_EXERCISE_
Could you write out every record below exactly, leaving out any pictures?

_MATERIAL PROVIDED_
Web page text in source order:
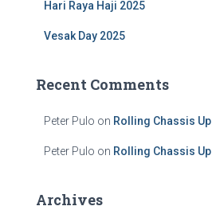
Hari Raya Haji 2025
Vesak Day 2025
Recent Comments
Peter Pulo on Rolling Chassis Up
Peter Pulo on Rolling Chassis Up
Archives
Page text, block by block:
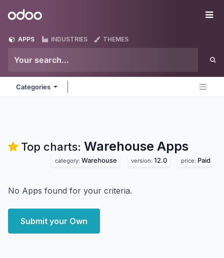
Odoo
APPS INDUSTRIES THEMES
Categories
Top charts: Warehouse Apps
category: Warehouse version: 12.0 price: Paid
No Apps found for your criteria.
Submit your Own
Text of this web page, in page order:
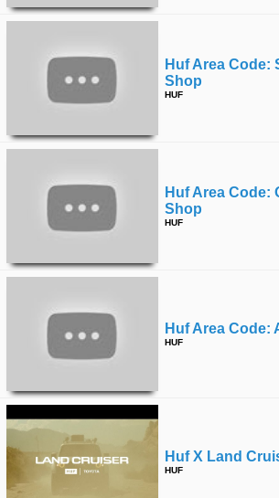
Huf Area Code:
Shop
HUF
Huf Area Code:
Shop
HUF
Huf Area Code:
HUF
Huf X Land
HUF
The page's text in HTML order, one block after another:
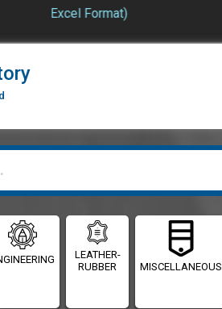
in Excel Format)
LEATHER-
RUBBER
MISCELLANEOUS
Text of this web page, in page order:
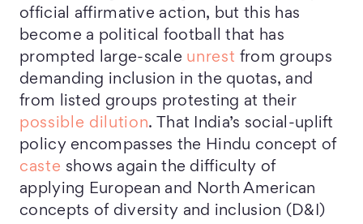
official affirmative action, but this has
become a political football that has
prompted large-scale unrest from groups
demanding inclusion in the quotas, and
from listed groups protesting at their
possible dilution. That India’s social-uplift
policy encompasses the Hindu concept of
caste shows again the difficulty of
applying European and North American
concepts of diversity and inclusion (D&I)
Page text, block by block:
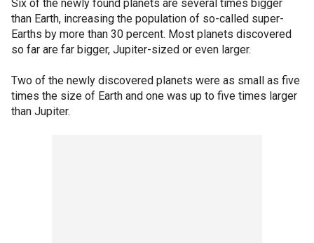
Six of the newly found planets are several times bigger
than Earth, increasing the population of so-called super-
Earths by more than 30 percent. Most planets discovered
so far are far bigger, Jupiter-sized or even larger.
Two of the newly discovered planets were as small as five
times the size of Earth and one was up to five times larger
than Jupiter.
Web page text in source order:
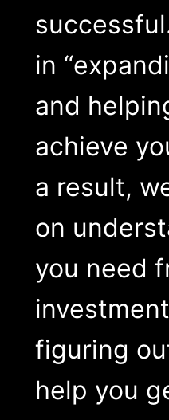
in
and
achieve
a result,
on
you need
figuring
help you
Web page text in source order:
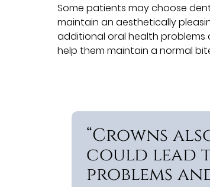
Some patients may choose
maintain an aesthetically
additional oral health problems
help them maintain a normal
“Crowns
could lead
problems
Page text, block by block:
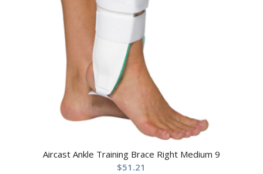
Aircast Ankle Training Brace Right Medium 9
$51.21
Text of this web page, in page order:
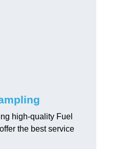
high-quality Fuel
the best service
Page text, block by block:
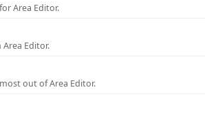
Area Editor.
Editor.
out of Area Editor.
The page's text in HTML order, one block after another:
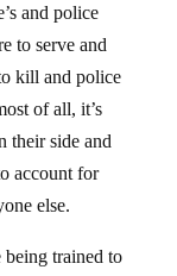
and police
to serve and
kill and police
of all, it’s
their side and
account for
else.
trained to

_FINAL ANSWER_
Web page text in source order:
Hari Raya Haji 2025
Vesak Day 2025
Recent Comments
Peter Pulo on Rolling Chassis Up
Peter Pulo on Rolling Chassis Up
Archives
Page text, block by block:
Odoo
APPS INDUSTRIES THEMES
Categories
Top charts: Warehouse Apps
category: Warehouse version: 12.0 price: Paid
No Apps found for your criteria.
Submit your Own
Text of this web page, in page order:
Huf Area Code:
Shop
HUF
Huf Area Code:
Shop
HUF
Huf Area Code:
HUF
Huf X Land
HUF
The page's text in HTML order, one block after another:
in Excel Format)
LEATHER-
RUBBER
MISCELLANEOUS
Text of this web page, in page order:
official affirmative action, but this has
become a political football that has
prompted large-scale unrest from groups
demanding inclusion in the quotas, and
from listed groups protesting at their
possible dilution. That India’s social-uplift
policy encompasses the Hindu concept of
caste shows again the difficulty of
applying European and North American
concepts of diversity and inclusion (D&I)
Page text, block by block:
Six of the newly found planets are several times bigger
than Earth, increasing the population of so-called super-
Earths by more than 30 percent. Most planets discovered
so far are far bigger, Jupiter-sized or even larger.
Two of the newly discovered planets were as small as five
times the size of Earth and one was up to five times larger
than Jupiter.
Web page text in source order:
in
and
achieve
a result,
on
you need
figuring
help you
Web page text in source order:
Some patients may choose
maintain an aesthetically
additional oral health problems
help them maintain a normal
“Crowns
could lead
problems
Page text, block by block:
Aircast Ankle Training Brace Right Medium 9
$51.21
Text of this web page, in page order:
high-quality Fuel
the best service
Page text, block by block:
Area Editor.
Editor.
out of Area Editor.
The page's text in HTML order, one block after another:
and police
to serve and
kill and police
of all, it’s
their side and
account for
else.
trained to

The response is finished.